1. **Linear attention.** Why is it called "linear" — in which variable does complexity become linear? What approximation or structural change is made versus standard softmax attention, and what information can be lost relative to exact softmax?
2. **Group-Query Attention (GQA).** What is grouped/shared between heads? Why does this help inference efficiency and KV-cache memory? What are the typical quality/accuracy trade-offs, and how does GQA relate to multi-head and multi-query attention?
```hint Where the quadratic cost comes from
Standard attention is $\text{softmax}(QK^\top/\sqrt{d})V$ with $Q,K,V\in\mathbb{R}^{n\times d}$. Locate which intermediate matrix is $n\times n$ — that term is the entire reason cost is quadratic in sequence length.
```
```hint Linear attention: reorder the matmuls
If you could remove the softmax nonlinearity and write the scores as $\phi(Q)\phi(K)^\top$ for some feature map $\phi$, associativity lets you compute $\phi(K)^\top V$ *first*. Think about what that buys you and what property of softmax (normalization / competition between keys) you give up.
```
```hint GQA: what scales the KV cache
During autoregressive decoding you cache one K and one V per token *per KV head*. So ask: which knob — number of query heads or number of key/value heads — actually drives cache size and memory bandwidth? GQA sits between two familiar extremes.
```
#### What This Part Should Cover
- Correct identification that linear attention removes the explicit $n\times n$ matrix (via a kernel feature map and matmul re-association), making cost roughly linear in $n$; honest accounting of the lost exact-softmax normalization / key-competition / selectivity.
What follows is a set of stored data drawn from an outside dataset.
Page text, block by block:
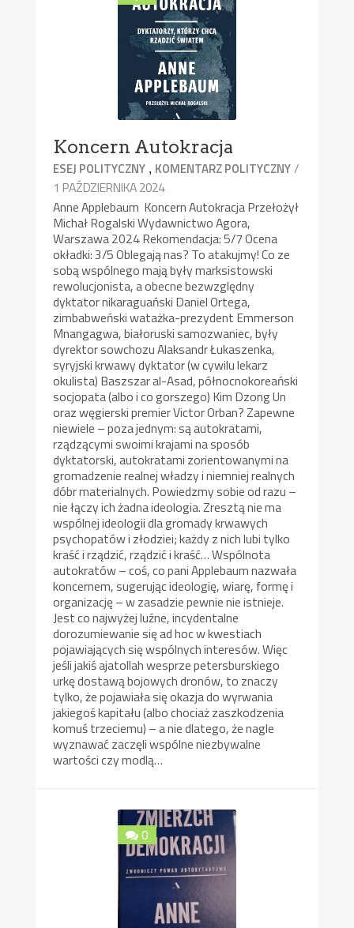
Koncern Autokracja
ESEJ POLITYCZNY , KOMENTARZ POLITYCZNY/
1 PAŹDZIERNIKA 2024
Anne Applebaum Koncern Autokracja Przełożył
Michał Rogalski Wydawnictwo Agora,
Warszawa 2024 Rekomendacja: 5/7 Ocena
okładki: 3/5 Oblegają nas? To atakujmy! Co ze
sobą wspólnego mają były marksistowski
rewolucjonista, a obecne bezwzględny
dyktator nikaraguański Daniel Ortega,
zimbabweński watażka-prezydent Emmerson
Mnangagwa, białoruski samozwaniec, były
dyrektor sowchozu Alaksandr Łukaszenka,
syryjski krwawy dyktator (w cywilu lekarz
okulista) Baszszar al-Asad, północnokoreański
socjopata (albo i co gorszego) Kim Dzong Un
oraz węgierski premier Victor Orban? Zapewne
niewiele – poza jednym: są autokratami,
rządzącymi swoimi krajami na sposób
dyktatorski, autokratami zorientowanymi na
gromadzenie realnej władzy i niemniej realnych
dóbr materialnych. Powiedzmy sobie od razu –
nie łączy ich żadna ideologia. Zresztą nie ma
wspólnej ideologii dla gromady krwawych
psychopatów i złodziei; każdy z nich lubi tylko
kraść i rządzić, rządzić i kraść… Wspólnota
autokratów – coś, co pani Applebaum nazwała
koncernem, sugerując ideologię, wiarę, formę i
organizację – w zasadzie pewnie nie istnieje.
Jest co najwyżej luźne, incydentalne
dorozumiewanie się ad hoc w kwestiach
pojawiających się wspólnych interesów. Więc
jeśli jakiś ajatollah wesprze petersburskiego
urkę dostawą bojowych dronów, to znaczy
tylko, że pojawiała się okazja do wyrwania
jakiegoś kapitału (albo chociaż zaszkodzenia
komuś trzeciemu) – a nie dlatego, że nagle
wyznawać zaczęli wspólne niezbywalne
wartości czy modlą…
0

- Awareness that exact softmax (e.g. FlashAttention) is often still preferred at moderate context lengths because it preserves behavior while improving constants.
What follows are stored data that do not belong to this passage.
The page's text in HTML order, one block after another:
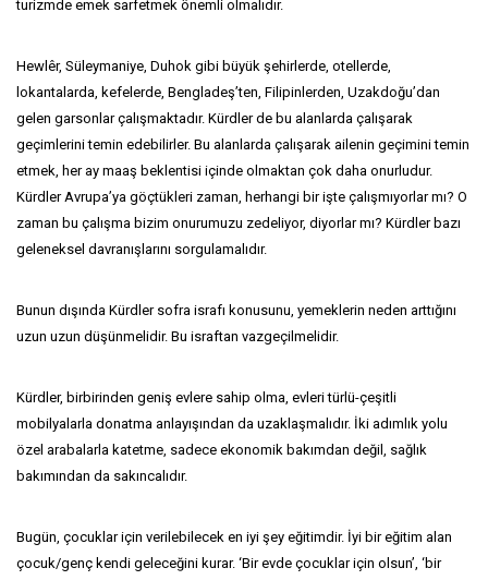
turizmde emek sarfetmek önemli olmalıdır.
Hewlêr, Süleymaniye, Duhok gibi büyük şehirlerde, otellerde,
lokantalarda, kefelerde, Bengladeş’ten, Filipinlerden, Uzakdoğu’dan
gelen garsonlar çalışmaktadır. Kürdler de bu alanlarda çalışarak
geçimlerini temin edebilirler. Bu alanlarda çalışarak ailenin geçimini temin
etmek, her ay maaş beklentisi içinde olmaktan çok daha onurludur.
Kürdler Avrupa’ya göçtükleri zaman, herhangi bir işte çalışmıyorlar mı? O
zaman bu çalışma bizim onurumuzu zedeliyor, diyorlar mı? Kürdler bazı
geleneksel davranışlarını sorgulamalıdır.
Bunun dışında Kürdler sofra israfı konusunu, yemeklerin neden arttığını
uzun uzun düşünmelidir. Bu israftan vazgeçilmelidir.
Kürdler, birbirinden geniş evlere sahip olma, evleri türlü-çeşitli
mobilyalarla donatma anlayışından da uzaklaşmalıdır. İki adımlık yolu
özel arabalarla katetme, sadece ekonomik bakımdan değil, sağlık
bakımından da sakıncalıdır.
Bugün, çocuklar için verilebilecek en iyi şey eğitimdir. İyi bir eğitim alan
çocuk/genç kendi geleceğini kurar. ‘Bir evde çocuklar için olsun’, ‘bir

- GQA explained as sharing K/V across groups of query heads ($H_{kv}<H_q$), with the KV-cache-size argument tied to the number of KV heads, and the capacity-vs-efficiency trade-off.
- Placement of GQA on the spectrum: multi-head (max capacity, max KV cost) → GQA (middle ground) → multi-query (one KV head, cheapest, more potential quality loss).
### Follow-up Questions
- PPO and TRPO are usually run on-policy. What concretely breaks if you reuse a large replay buffer of old trajectories to maximize the PPO clipped objective, and how does the clip range $\epsilon$ interact with how stale that data is?
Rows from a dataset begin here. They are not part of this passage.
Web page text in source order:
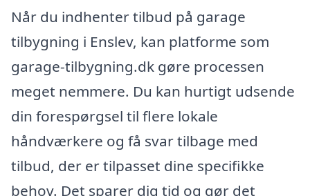
Når du indhenter tilbud på garage
tilbygning i Enslev, kan platforme som
garage-tilbygning.dk gøre processen
meget nemmere. Du kan hurtigt udsende
din forespørgsel til flere lokale
håndværkere og få svar tilbage med
tilbud, der er tilpasset dine specifikke
behov. Det sparer dig tid og gør det
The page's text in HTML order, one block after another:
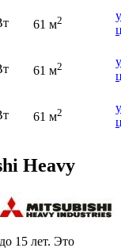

- GAE's $\lambda$ and the discount $\gamma$ both down-weight the future. How are their roles different, and why do practitioners tune them separately?
- Linear attention promises $O(n)$ scaling but is not dominant in frontier LLMs. Give two concrete reasons exact softmax attention (with FlashAttention-style kernels) still wins in practice.
- You must cut KV-cache memory by 4x on a serving model with 32 query heads. Compare moving to GQA with 8 KV heads versus multi-query (1 KV head) versus a linear-attention layer — what would you measure to choose?
Quick Answer: This question evaluates understanding of reinforcement learning policy types and modern policy-gradient techniques (TRPO, PPO, GAE) alongside attention mechanism variants (linear attention, Group‑Query Attention), testing competency in algorithmic trade-offs, stability, bias–variance dynamics, and efficiency considerations.